HTTP requests can be used for many different purposes, each of which is indicated with its own so-called “method.” Only a select few of these methods are frequently used and are important to know. The most prevalent method is the one you’ve used to get to this very blog: the GET method. This method, as the name suggests, is used for retrieving information from the server. One of these was sent by your browser when you clicked on a link to read this article in order to retrieve the HTML of this web page.
If, for example, you want to send information to a web server to log into an account or to fill in a form, the POST method is used. Two other often used methods are PUT and DELETE. PUT is very similar to POST but is used to update existing records rather than create new ones, and DELETE, as you might have guessed already, is used to request the deletion of certain data.
But how exactly are these methods used when sending a request?

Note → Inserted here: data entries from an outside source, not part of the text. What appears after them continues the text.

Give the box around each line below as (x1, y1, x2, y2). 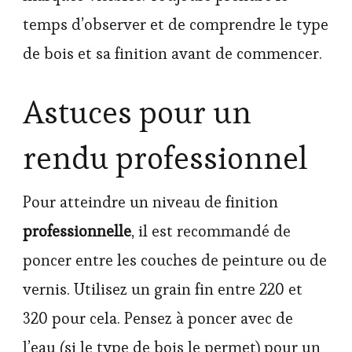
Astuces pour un (23, 92, 251, 133)
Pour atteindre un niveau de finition (23, 191, 278, 212)
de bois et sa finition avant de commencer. (23, 42, 322, 64)
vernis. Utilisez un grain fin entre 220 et (23, 278, 302, 299)
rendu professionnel (23, 137, 308, 178)
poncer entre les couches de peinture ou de (23, 249, 327, 270)
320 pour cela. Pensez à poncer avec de (23, 307, 293, 328)
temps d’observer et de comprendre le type (23, 13, 328, 35)
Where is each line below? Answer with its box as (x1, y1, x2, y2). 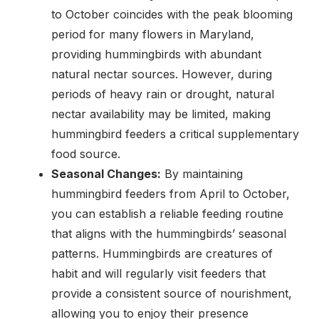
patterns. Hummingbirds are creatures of (51, 246, 273, 261)
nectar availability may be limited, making (51, 106, 271, 121)
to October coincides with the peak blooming (51, 6, 293, 21)
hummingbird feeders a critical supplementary (51, 126, 299, 141)
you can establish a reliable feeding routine (51, 206, 283, 221)
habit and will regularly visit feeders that (51, 266, 266, 281)
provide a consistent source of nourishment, (51, 286, 292, 300)
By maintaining (161, 166, 243, 181)
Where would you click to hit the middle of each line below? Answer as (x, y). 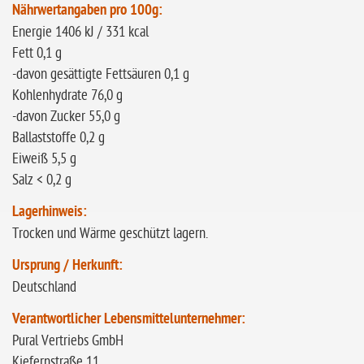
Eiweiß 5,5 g (44, 159)
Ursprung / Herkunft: (67, 266)
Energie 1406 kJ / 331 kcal (80, 32)
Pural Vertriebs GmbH (68, 341)
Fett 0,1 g (37, 53)
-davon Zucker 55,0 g (66, 117)
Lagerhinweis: (50, 212)
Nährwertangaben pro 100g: (87, 11)
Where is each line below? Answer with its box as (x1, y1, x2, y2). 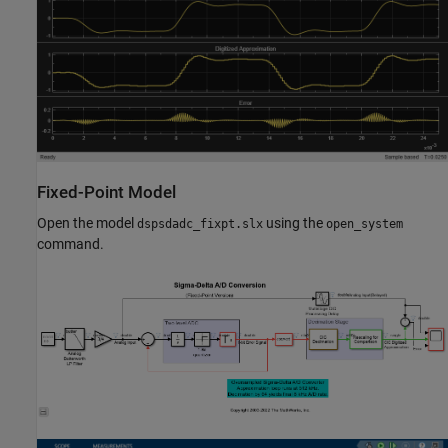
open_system (326, 217, 403, 232)
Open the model (37, 215, 137, 232)
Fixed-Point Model (37, 182, 176, 202)
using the (263, 215, 326, 232)
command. (37, 236, 104, 253)
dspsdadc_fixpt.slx (137, 217, 263, 232)
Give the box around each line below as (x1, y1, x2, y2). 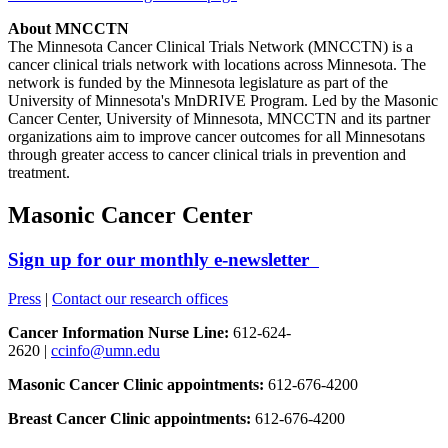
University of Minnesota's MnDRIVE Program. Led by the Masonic (8, 92, 438, 110)
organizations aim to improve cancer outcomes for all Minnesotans (8, 128, 425, 146)
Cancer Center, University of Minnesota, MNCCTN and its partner (8, 110, 430, 128)
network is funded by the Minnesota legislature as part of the (8, 74, 388, 92)
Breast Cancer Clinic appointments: (8, 409, 251, 427)
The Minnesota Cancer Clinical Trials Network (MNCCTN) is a (8, 38, 413, 56)
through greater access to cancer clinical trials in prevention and (8, 146, 406, 164)
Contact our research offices (52, 289, 228, 307)
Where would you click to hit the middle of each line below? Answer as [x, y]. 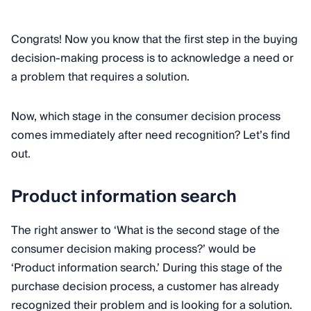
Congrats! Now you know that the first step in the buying [154, 40]
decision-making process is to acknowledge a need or [152, 59]
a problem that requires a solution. [100, 77]
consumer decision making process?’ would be [134, 249]
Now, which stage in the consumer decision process [146, 117]
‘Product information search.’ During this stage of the [147, 268]
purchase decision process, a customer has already [145, 286]
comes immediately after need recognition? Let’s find [151, 136]
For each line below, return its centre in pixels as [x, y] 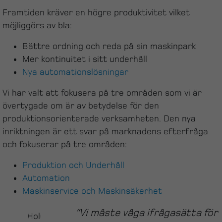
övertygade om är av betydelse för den [81, 106]
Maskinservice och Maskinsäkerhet [92, 191]
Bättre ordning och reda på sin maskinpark [109, 46]
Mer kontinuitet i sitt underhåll [85, 59]
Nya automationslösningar [75, 72]
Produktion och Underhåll [73, 165]
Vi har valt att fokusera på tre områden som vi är [102, 93]
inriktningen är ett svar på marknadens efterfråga [105, 131]
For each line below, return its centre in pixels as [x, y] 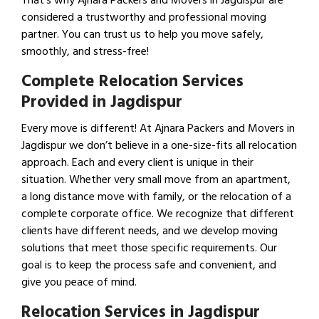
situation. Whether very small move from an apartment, [156, 180]
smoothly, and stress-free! [85, 52]
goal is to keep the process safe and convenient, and [149, 265]
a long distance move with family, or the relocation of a [156, 197]
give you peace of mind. [79, 282]
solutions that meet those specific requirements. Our [149, 248]
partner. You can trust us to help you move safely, [142, 35]
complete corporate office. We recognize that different [158, 214]
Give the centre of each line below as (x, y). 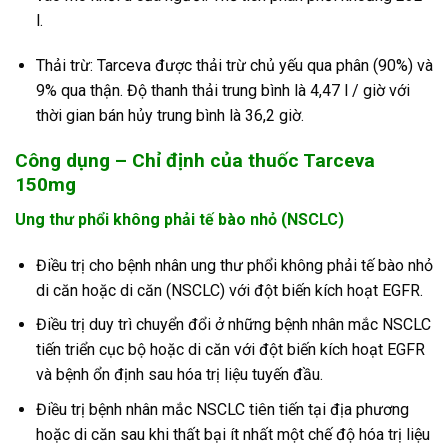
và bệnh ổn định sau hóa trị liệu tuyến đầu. (179, 375)
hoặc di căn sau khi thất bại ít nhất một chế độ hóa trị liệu (232, 434)
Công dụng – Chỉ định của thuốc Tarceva (195, 161)
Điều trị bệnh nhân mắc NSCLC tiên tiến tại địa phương (222, 409)
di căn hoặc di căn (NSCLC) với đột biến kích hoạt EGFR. (229, 290)
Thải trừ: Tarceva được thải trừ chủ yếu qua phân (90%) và (234, 66)
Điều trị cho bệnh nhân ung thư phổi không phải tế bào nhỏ (234, 265)
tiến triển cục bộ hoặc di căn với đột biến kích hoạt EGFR (230, 350)
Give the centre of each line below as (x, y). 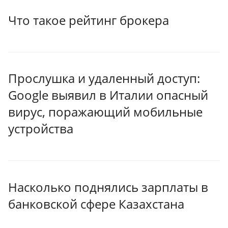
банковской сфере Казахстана (96, 204)
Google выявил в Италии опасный (108, 95)
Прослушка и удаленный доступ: (104, 78)
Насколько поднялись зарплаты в (108, 187)
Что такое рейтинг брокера (89, 20)
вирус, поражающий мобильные (105, 112)
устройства (41, 129)
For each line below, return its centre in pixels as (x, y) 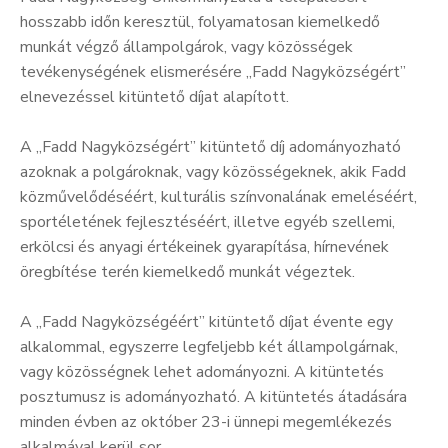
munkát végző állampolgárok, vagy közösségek (186, 46)
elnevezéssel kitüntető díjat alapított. (154, 96)
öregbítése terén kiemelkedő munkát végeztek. (187, 271)
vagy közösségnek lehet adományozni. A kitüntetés (202, 371)
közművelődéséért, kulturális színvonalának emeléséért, (218, 196)
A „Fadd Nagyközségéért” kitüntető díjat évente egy (206, 321)
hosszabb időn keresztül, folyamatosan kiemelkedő (200, 21)
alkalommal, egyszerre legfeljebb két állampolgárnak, (209, 346)
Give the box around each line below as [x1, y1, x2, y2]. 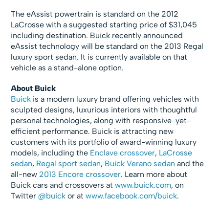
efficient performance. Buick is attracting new [11, 127, 174, 136]
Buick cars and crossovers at [11, 180, 115, 190]
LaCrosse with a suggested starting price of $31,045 [11, 20, 197, 30]
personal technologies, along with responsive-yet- [11, 116, 191, 126]
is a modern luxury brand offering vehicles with [31, 94, 199, 104]
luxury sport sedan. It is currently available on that [11, 52, 188, 62]
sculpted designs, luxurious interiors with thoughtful [11, 105, 197, 115]
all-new [11, 170, 40, 179]
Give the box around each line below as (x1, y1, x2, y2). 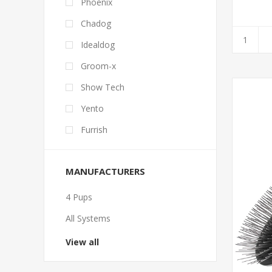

Figure 1 gives a visual representation of an HTTP request. At first, this might look daunting, but we’ll break it down and look at the individual parts. This is a request to a server which processes the text we give it and, in this case, gives us back an HTML page with our text in a heading. The first part of the request we send to this server is the request line, which is made up of three components: the method, the target and the protocol version. This line tells the server what action we want to take, in which destination that action should be taken and – to avoid confusion – what exact protocol we want to use to communicate. In our case, this is a GET request because we want to retrieve an HTML page. We’re sending this request to the (fictitious) /test endpoint using the HTTP version 1.1 protocol.
Next up are the headers. Request headers can be seen as metadata which informs the server about the data that is requested and about the client sending the request. These headers can be further divided into categories, but we’ll ignore them for now. In our request, we need to pass several headers to tell the server what our request looks like – through the Content headers – and what we expect in return from the response – through the Accept headers. The host header ensures the request is sent to the correct server.
The User-Agent header tells the server what device we’re on and what browser we use. This header looks different for each device type but commonly starts with Mozilla/5.0 to indicate that the browser is compatible with Mozilla. This is only a small selection of possible headers that can be passed with a request. For a complete overview, check out the Mozilla documentation on HTTP headers.
Finally, separated from the headers with a single empty line, is the request body. This is optional as not every request requires content to be sent to the server, but in our case we want to send some text that will be presented in a heading. This is a very simple example and the request body can be much more complex with even multiple resources.
After processing the request, the server will return a response. If the request is successful, the response might look like this:
The HTTP response is structured very similarly to a request. It starts with a status line that lets the client know which HTTP version is used and how the request has been handled through a status code and a complementing status message. These status codes are divided into five categories and indicate the success or failure of the request. Since our request was successful, we got the status code 200 with the text ‘OK’, indicating that everything has gone as planned. This and other status codes can be found in our proprietary data in which we save the response code and headers of every website we crawl.
The status line is followed by the response headers that provide information about the server and the returned content. This content is once again separated from the headers with an empty line and, in our case, contains the HTML structure for a web page with the text we’ve sent to the server in a heading.
Figure 3 shows the 20 most occurring response headers from a large sample of available websites from our proprietary data. We can see that some headers occur in almost every response. This makes sense as they contain some very generic information which most responses need, such as the timestamp of when the response was sent, the type of content it sends back or if the connection to the server will be closed or not.
Hopefully, now you know a bit more about the complex nature of the internet and what goes on behind the scenes when you visit your aunt’s blog or update your LinkedIn profile.